Thorough investigation to identify the causes in the male partner as well as the causes in the female partner should be done and a plan of treatment evolved accordingly.

Most couples appreciate a description of the process of fertilization and conception. A sympathetic hearing of their difficulties goes a long way in decreasing the stress involved in visiting a doctor for treatment of infertility.

General Measures

An improvement in diet and general health can relieve stress to some degree. Obesity should be brought under control.

On the First Visit

Both the male and the female partner is tested for all the causes of female infertility as well as male infertility . Since the main cause of female infertility is either a lack of ovulation or a block in the genital tracts, treatment is aimed at managing these two causes.
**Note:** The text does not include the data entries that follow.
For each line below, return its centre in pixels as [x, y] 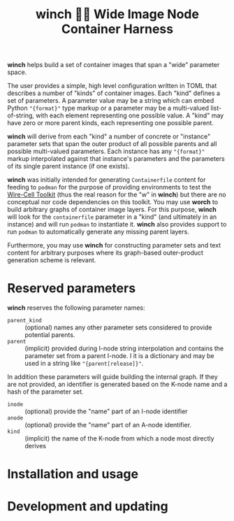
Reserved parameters [72, 288]
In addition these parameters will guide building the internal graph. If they [112, 377]
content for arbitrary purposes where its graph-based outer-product [105, 253]
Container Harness [117, 29]
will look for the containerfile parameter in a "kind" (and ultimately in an [112, 217]
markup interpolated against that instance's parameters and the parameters [116, 159]
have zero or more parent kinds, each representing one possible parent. [111, 123]
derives [36, 446]
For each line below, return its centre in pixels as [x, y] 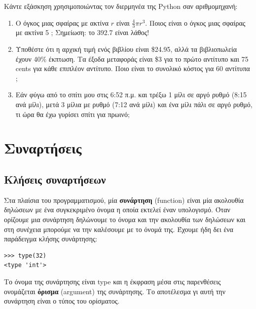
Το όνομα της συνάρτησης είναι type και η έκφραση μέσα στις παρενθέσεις [112, 281]
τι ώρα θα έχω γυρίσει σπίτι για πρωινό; [73, 114]
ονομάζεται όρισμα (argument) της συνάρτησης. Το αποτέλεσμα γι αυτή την [115, 291]
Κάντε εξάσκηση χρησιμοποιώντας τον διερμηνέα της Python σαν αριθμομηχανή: [121, 6]
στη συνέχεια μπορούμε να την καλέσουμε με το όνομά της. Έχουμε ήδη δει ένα [119, 229]
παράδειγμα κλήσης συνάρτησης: [51, 239]
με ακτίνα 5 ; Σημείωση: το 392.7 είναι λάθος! [82, 32]
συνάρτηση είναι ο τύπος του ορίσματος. [62, 301]
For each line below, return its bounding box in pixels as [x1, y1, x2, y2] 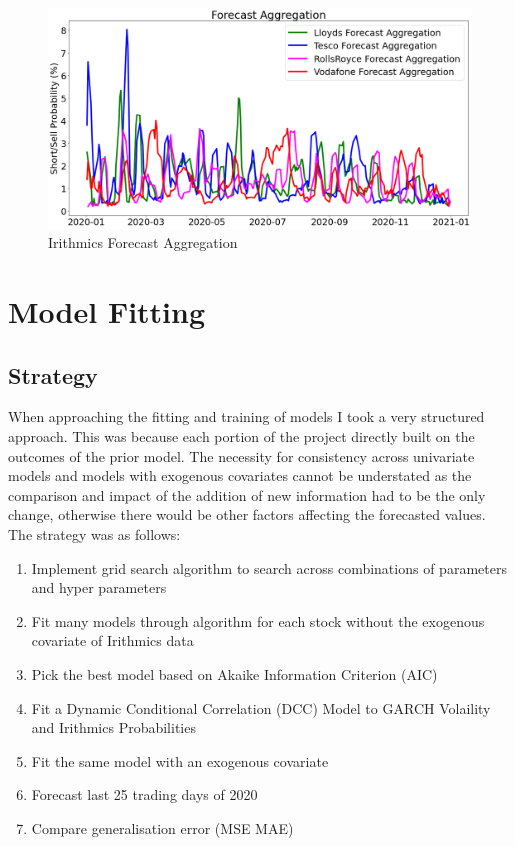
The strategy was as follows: [8, 524, 181, 545]
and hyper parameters [31, 577, 167, 598]
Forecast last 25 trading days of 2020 [31, 784, 258, 805]
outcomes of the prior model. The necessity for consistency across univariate [8, 445, 475, 466]
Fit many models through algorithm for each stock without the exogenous [31, 610, 485, 631]
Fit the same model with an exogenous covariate [31, 750, 329, 771]
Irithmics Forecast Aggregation [48, 232, 238, 253]
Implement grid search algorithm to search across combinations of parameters [31, 557, 507, 578]
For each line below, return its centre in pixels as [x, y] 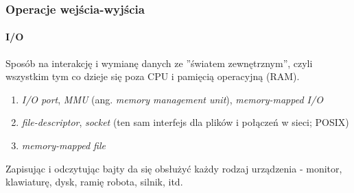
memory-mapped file [64, 145]
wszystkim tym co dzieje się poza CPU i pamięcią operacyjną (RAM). [153, 76]
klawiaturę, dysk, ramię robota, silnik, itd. [94, 182]
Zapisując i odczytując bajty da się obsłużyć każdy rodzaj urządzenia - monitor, [174, 168]
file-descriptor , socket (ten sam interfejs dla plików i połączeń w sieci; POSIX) [185, 122]
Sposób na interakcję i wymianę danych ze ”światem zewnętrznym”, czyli [159, 63]
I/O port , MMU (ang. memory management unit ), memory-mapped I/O [172, 99]
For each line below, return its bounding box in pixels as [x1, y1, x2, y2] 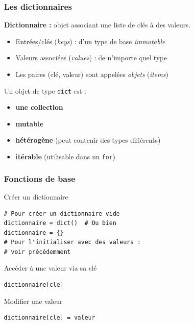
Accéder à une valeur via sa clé [4, 263, 97, 273]
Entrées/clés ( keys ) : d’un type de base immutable [15, 36, 165, 46]
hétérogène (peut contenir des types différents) [15, 135, 161, 145]
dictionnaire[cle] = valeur [4, 314, 96, 322]
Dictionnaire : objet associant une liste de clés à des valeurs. [4, 20, 191, 30]
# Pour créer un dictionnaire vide [4, 210, 120, 217]
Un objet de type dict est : [4, 85, 86, 96]
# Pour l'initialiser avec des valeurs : [4, 239, 141, 246]
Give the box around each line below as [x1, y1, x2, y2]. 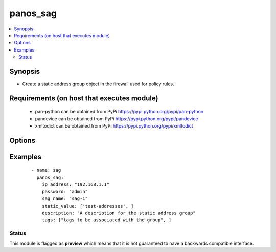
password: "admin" [41, 189, 88, 194]
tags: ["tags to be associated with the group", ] [41, 217, 172, 223]
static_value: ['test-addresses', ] [41, 203, 134, 209]
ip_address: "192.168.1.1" [41, 182, 110, 187]
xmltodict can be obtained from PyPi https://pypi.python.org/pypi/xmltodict [35, 123, 194, 129]
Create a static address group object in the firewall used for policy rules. [22, 81, 174, 87]
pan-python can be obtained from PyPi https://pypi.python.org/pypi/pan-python [35, 109, 204, 115]
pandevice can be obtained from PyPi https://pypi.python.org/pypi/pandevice [35, 115, 198, 122]
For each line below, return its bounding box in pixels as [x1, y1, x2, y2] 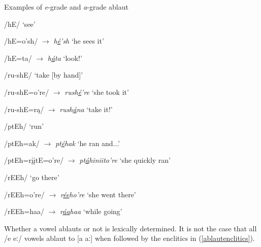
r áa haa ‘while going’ [60, 206, 122, 217]
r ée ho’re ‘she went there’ [60, 189, 136, 199]
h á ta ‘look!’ [47, 52, 82, 63]
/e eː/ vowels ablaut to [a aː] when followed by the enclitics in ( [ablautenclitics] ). [4, 233, 255, 243]
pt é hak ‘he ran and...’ [55, 137, 120, 148]
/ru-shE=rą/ [4, 103, 44, 114]
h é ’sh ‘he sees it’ [53, 36, 104, 46]
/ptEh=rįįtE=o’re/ [4, 155, 64, 165]
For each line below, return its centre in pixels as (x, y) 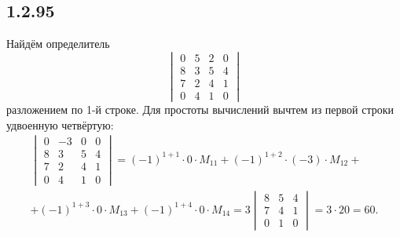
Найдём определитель (58, 44)
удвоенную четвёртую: (60, 124)
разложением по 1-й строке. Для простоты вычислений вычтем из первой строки (200, 109)

Treatment for Failure in Ovulation

Failure of ovulation or anovulation is usually due to hormonal problems. A low thyroid hormone level, a high prolactin level, a high androgen (male hormone) level or a high insulin level will cause anovulation.

Polycystic Ovary Syndrome is a common cause of female infertility. It is a syndrome characterised by a high androgen and insulin level, anovulation, male pattern hair growth, obesity and irregular menstruation. Ultrasound will show a number of small cysts in the ovary.

The different types of hormonal imbalance can be managed by medicines - either by supplementing a deficiency or by normalizing high hormone levels.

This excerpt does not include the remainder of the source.